• **Records provided**

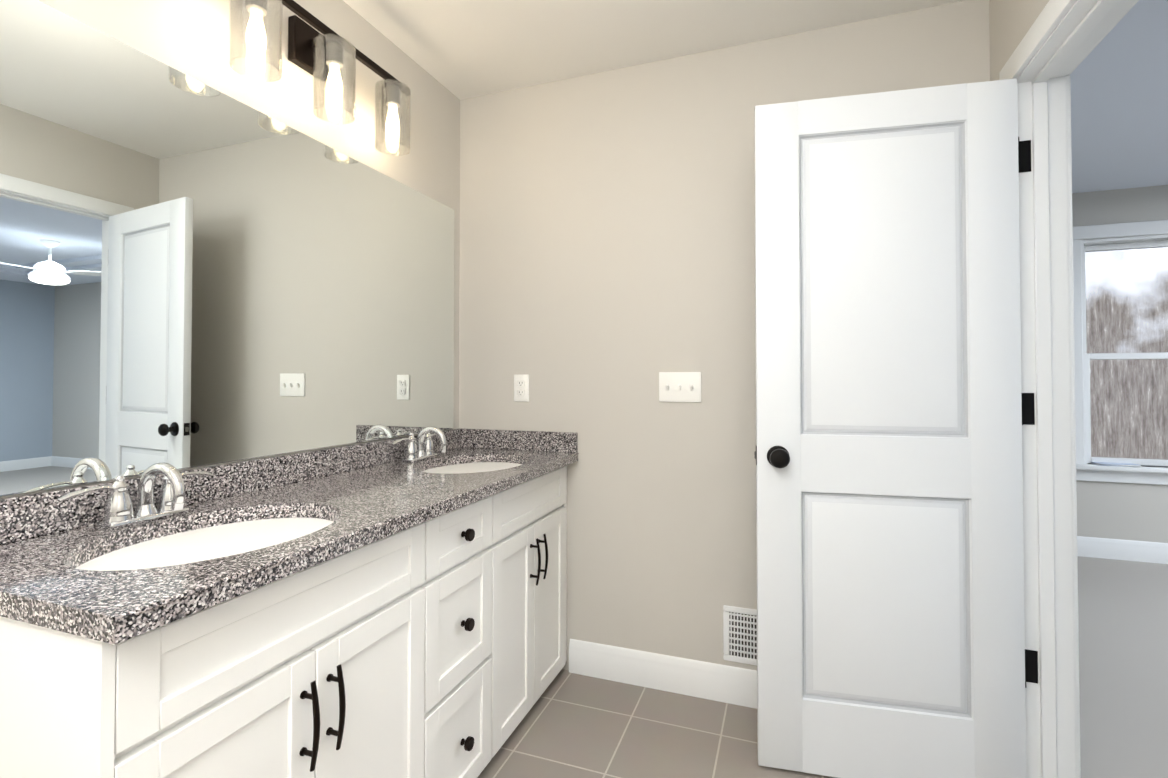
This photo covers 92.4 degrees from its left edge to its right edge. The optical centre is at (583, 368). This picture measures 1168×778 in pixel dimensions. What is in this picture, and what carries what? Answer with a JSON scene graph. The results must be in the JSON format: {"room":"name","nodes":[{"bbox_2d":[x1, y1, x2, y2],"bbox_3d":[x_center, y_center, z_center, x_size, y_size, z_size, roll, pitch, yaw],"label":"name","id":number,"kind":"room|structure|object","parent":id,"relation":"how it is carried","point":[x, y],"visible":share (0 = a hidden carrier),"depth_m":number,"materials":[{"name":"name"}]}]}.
{"room":"bathroom","nodes":[
{"label":"bathroom","id":0,"kind":"room"},
{"bbox_2d":[0,0,459,497],"bbox_3d":[-1.182,-0.010,0.944,0.120,2.440,3.559,0,-1,20],"label":"wall","id":1,"kind":"structure","parent":0,"point":[190,38],"depth_m":1.75,"materials":[{"name":"grey paint"}]},
{"bbox_2d":[0,0,453,495],"bbox_3d":[-0.850,-0.231,1.669,0.005,0.954,1.642,0,-1,20],"label":"mirror","id":2,"kind":"object","parent":1,"relation":"attached to","point":[194,272],"visible":1,"depth_m":1.35,"materials":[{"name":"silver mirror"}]},
{"bbox_2d":[0,428,459,541],"bbox_3d":[-0.831,0.292,1.690,0.020,0.082,1.674,0,-1,20],"label":"backsplash","id":3,"kind":"structure","parent":1,"relation":"attached to","point":[28,515],"depth_m":1.46,"materials":[{"name":"grey stone"}]},
{"bbox_2d":[229,0,410,155],"bbox_3d":[-0.766,-0.891,1.669,0.172,0.283,0.690,0,-1,20],"label":"sconce","id":4,"kind":"object","parent":1,"relation":"attached to","point":[314,53],"visible":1,"depth_m":1.64,"materials":[{"name":"glass"}]},
{"bbox_2d":[343,0,963,99],"bbox_3d":[-0.245,-1.285,0.623,2.115,0.100,3.559,0,-1,20],"label":"ceiling","id":5,"kind":"structure","parent":0,"point":[462,49],"depth_m":2.00,"materials":[{"name":"white paint"}]},
{"bbox_2d":[477,669,836,777],"bbox_3d":[-0.169,1.229,0.556,2.035,0.050,3.324,0,-1,20],"label":"floor","id":6,"kind":"structure","parent":0,"point":[572,725],"depth_m":1.86,"materials":[{"name":"grey tile"}]},
{"bbox_2d":[0,458,577,777],"bbox_3d":[-0.576,0.794,1.593,0.561,0.855,1.662,0,-1,20],"label":"bathroom vanity","id":7,"kind":"object","parent":6,"relation":"on","point":[392,608],"depth_m":1.10,"materials":[{"name":"white wood"}]},
{"bbox_2d":[0,446,577,633],"bbox_3d":[-0.576,0.349,1.596,0.564,0.035,1.674,0,-1,20],"label":"countertop","id":8,"kind":"structure","parent":7,"relation":"on","point":[387,495],"depth_m":1.06,"materials":[{"name":"grey stone"}]},
{"bbox_2d":[52,462,219,529],"bbox_3d":[-0.901,0.262,1.189,0.140,0.126,0.304,0,-1,20],"label":"faucet","id":9,"kind":"object","parent":8,"relation":"on","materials":[{"name":"silver metal"}]},
{"bbox_2d":[36,506,359,581],"bbox_3d":[-0.726,0.435,1.122,0.424,0.177,0.550,0,-1,20],"label":"sink","id":10,"kind":"object","parent":8,"relation":"in","point":[159,554],"depth_m":1.14,"materials":[{"name":"white ceramic"}]},
{"bbox_2d":[388,426,447,461],"bbox_3d":[-0.574,0.276,2.086,0.140,0.126,0.304,0,-1,20],"label":"faucet","id":11,"kind":"object","parent":8,"relation":"on","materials":[{"name":"silver metal"}]},
{"bbox_2d":[416,454,531,473],"bbox_3d":[-0.398,0.450,2.019,0.424,0.177,0.550,0,-1,20],"label":"sink","id":12,"kind":"object","parent":8,"relation":"in","point":[466,465],"depth_m":2.15,"materials":[{"name":"white ceramic"}]},
{"bbox_2d":[459,0,989,670],"bbox_3d":[0.402,0.011,2.199,1.995,2.440,0.115,0,-1,20],"label":"wall","id":13,"kind":"structure","parent":0,"point":[607,246],"depth_m":2.20,"materials":[{"name":"grey paint"}]},
{"bbox_2d":[460,428,578,453],"bbox_3d":[-0.284,0.303,2.370,0.542,0.082,0.020,0,-1,20],"label":"backsplash","id":14,"kind":"structure","parent":13,"relation":"attached to","point":[490,439],"depth_m":2.35,"materials":[{"name":"grey stone"}]},
{"bbox_2d":[514,374,528,401],"bbox_3d":[-0.266,0.082,2.375,0.070,0.115,0.009,0,-1,20],"label":"outlet","id":15,"kind":"object","parent":13,"relation":"attached to","point":[521,387],"visible":1,"depth_m":2.37,"materials":[{"name":"white plastic"}]},
{"bbox_2d":[569,639,756,708],"bbox_3d":[0.629,1.163,2.028,1.465,0.130,0.014,0,-1,20],"label":"baseboard","id":16,"kind":"structure","parent":13,"relation":"attached to","point":[712,681],"depth_m":2.12,"materials":[{"name":"white wood"}]},
{"bbox_2d":[659,372,700,401],"bbox_3d":[0.365,0.070,2.139,0.162,0.115,0.020,0,-1,20],"label":"switch plate","id":17,"kind":"object","parent":13,"relation":"attached to","point":[679,386],"visible":1,"depth_m":2.14,"materials":[{"name":"white plastic"}]},
{"bbox_2d":[723,605,756,665],"bbox_3d":[0.639,0.978,2.031,0.260,0.202,0.007,0,-1,20],"label":"air vent","id":18,"kind":"object","parent":13,"relation":"in","point":[740,625],"visible":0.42,"depth_m":2.05,"materials":[{"name":"white metal"}]},
{"bbox_2d":[989,0,1048,80],"bbox_3d":[1.214,-0.093,1.349,0.115,2.620,5.960,0,-1,20],"label":"wall","id":19,"kind":"structure","parent":0,"point":[1011,22],"depth_m":1.67,"materials":[{"name":"grey paint"}]},
{"bbox_2d":[754,78,1037,777],"bbox_3d":[0.892,0.195,1.633,0.756,2.030,0.192,0,-1,20],"label":"door","id":20,"kind":"structure","parent":19,"relation":"in","point":[895,411],"depth_m":1.64,"materials":[{"name":"white wood"}]},
{"bbox_2d":[999,0,1138,777],"bbox_3d":[1.177,0.155,1.243,0.149,2.120,0.870,0,-1,20],"label":"door frame","id":21,"kind":"structure","parent":19,"relation":"attached to","point":[1060,42],"depth_m":1.57,"materials":[{"name":"white wood"}]},
{"bbox_2d":[1070,0,1167,192],"bbox_3d":[4.312,-1.317,1.100,5.890,0.180,4.340,0,-1,20],"label":"ceiling","id":22,"kind":"structure","parent":0,"point":[1119,104],"depth_m":2.58,"materials":[{"name":"white paint"}]},
{"bbox_2d":[1072,185,1167,542],"bbox_3d":[5.028,-0.062,3.208,6.005,2.620,0.150,0,-1,20],"label":"wall","id":23,"kind":"structure","parent":0,"point":[1126,511],"depth_m":3.67,"materials":[{"name":"grey paint"}]},
{"bbox_2d":[1073,220,1167,484],"bbox_3d":[3.863,-0.106,3.597,1.340,1.700,0.200,0,-1,20],"label":"double-hung window","id":24,"kind":"structure","parent":23,"relation":"in","point":[1126,240],"depth_m":3.73,"materials":[{"name":"white"}]},
{"bbox_2d":[1091,462,1141,466],"bbox_3d":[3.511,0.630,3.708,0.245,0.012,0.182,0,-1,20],"label":"window sill","id":25,"kind":"structure","parent":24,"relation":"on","point":[1116,464],"depth_m":3.65,"materials":[{"name":"white wood"}]},
{"bbox_2d":[1077,536,1167,563],"bbox_3d":[5.054,1.173,3.091,5.890,0.130,0.014,0,-1,20],"label":"baseboard","id":26,"kind":"structure","parent":23,"relation":"attached to","point":[1130,550],"depth_m":3.64,"materials":[{"name":"white wood"}]},
{"bbox_2d":[1077,556,1167,777],"bbox_3d":[4.257,1.233,1.014,5.965,0.058,4.460,0,-1,20],"label":"floor","id":27,"kind":"structure","parent":0,"point":[1123,643],"depth_m":2.29,"materials":[{"name":"grey"}]},
{"label":"outside","id":28,"kind":"structure","parent":0,"visible":0},
{"bbox_2d":[1085,247,1167,459],"bbox_3d":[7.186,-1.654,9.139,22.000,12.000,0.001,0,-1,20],"label":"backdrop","id":29,"kind":"structure","parent":28,"point":[1157,341],"depth_m":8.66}
]}

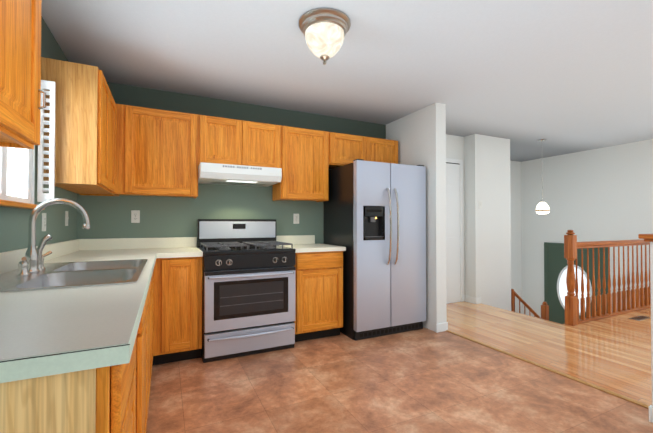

• **Task directions**
All lines with the word "bathroom" need to be copied from the data above.

• **Task result**
{"room":"bathroom","nodes":[
{"label":"bathroom","id":0,"kind":"room"},
{"bbox_2d":[0,458,577,777],"bbox_3d":[-0.576,0.794,1.593,0.561,0.855,1.662,0,-1,20],"label":"bathroom vanity","id":7,"kind":"object","parent":6,"relation":"on","point":[392,608],"depth_m":1.10,"materials":[{"name":"white wood"}]},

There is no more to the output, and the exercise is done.